Vast staat dat [gedaagden] de trouwjurk heeft behandeld met perchloorethyleen en [eiseres] heeft niet betwist dat dit een gebruikelijk middel is om trouwjurken mee te reinigen. Dat in de branche ook gebruik wordt gemaakt van koolwaterstof als reinigingsmiddel, zoals [eiseres] heeft aangevoerd, maakt nog niet dat perchloorethyleen ongeschikt is als reinigingsmiddel en/of dat [gedaagden] dit niet had mogen gebruiken. Te meer niet omdat [eiseres] heeft nagelaten inzichtelijk te maken waarom het gebruik van perchloorethyleen voor het reinigen van de trouwjurk van [eiseres] ongeschikt zou zijn.
5.4.
Aangenomen kan worden dat de bruidsjurk geen etiket had waarop de gebruikte stof of reinigingsvoorschriften staan vermeld.

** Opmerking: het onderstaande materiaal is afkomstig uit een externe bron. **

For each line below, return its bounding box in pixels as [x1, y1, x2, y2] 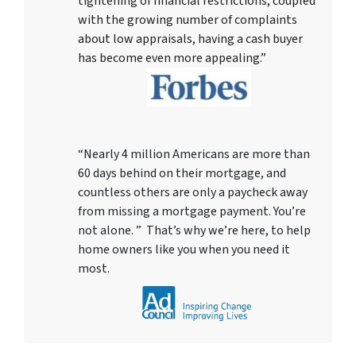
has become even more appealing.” [78, 48, 266, 67]
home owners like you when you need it [78, 240, 290, 258]
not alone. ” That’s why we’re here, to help [78, 221, 311, 239]
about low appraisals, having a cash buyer [78, 29, 303, 48]
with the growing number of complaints [78, 10, 297, 29]
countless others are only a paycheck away [78, 183, 308, 201]
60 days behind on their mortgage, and [78, 164, 286, 182]
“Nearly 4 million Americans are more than [78, 145, 310, 163]
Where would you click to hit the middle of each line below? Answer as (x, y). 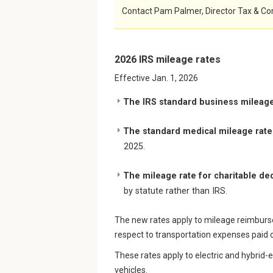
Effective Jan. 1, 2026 (156, 78)
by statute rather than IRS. (175, 191)
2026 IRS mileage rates (168, 60)
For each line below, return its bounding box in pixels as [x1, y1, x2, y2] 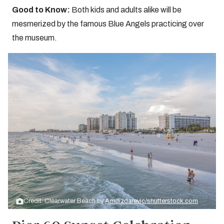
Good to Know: [12, 5, 70, 14]
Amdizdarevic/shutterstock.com [105, 197, 198, 204]
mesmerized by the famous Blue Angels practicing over [12, 19, 204, 28]
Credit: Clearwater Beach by [23, 197, 105, 204]
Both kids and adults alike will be [70, 5, 181, 14]
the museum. [12, 33, 57, 42]
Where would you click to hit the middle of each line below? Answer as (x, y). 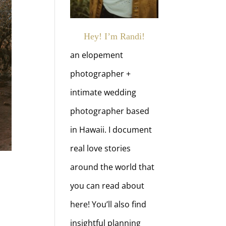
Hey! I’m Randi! (114, 37)
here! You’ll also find (108, 205)
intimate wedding (103, 93)
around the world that (112, 167)
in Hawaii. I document (111, 130)
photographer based (110, 111)
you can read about (107, 186)
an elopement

Anders dan [eiseres] betoogt, rustte er op [gedaagden] geen verplichting hierover voorafgaand aan het reinigen navraag te doen bij [eiseres] .
5.5.
De conclusie is dat uit hetgeen [eiseres] heeft aangevoerd niet kan worden afgeleid dat [gedaagden] haar verplichtingen als goed opdrachtnemer niet is nagekomen. Hetgeen partijen verder hebben aangevoerd kan daarom onbesproken blijven. Anders dan tijdens de zitting besproken, is een deskundigenonderzoek dus niet nodig. De vordering van [eiseres] wordt afgewezen.
5.6.
De proceskosten komen voor rekening van [eiseres] , omdat zij ongelijk krijgt.

6.De beslissing

De kantonrechter:
6.1.
wijst de vordering af;
6.2.
veroordeelt [eiseres] tot betaling van de proceskosten, die tot en met vandaag voor [gedaagden] worden vastgesteld op een bedrag van € 932,50 (2,5 punt) aan salaris van de gemachtigde van [gedaagden] .
6.3.
verklaart dit vonnis uitvoerbaar bij voorraad.
Dit vonnis is gewezen door mr. J.H. Gisolf en op bovengenoemde datum in het openbaar uitgesproken in aanwezigheid van de griffier.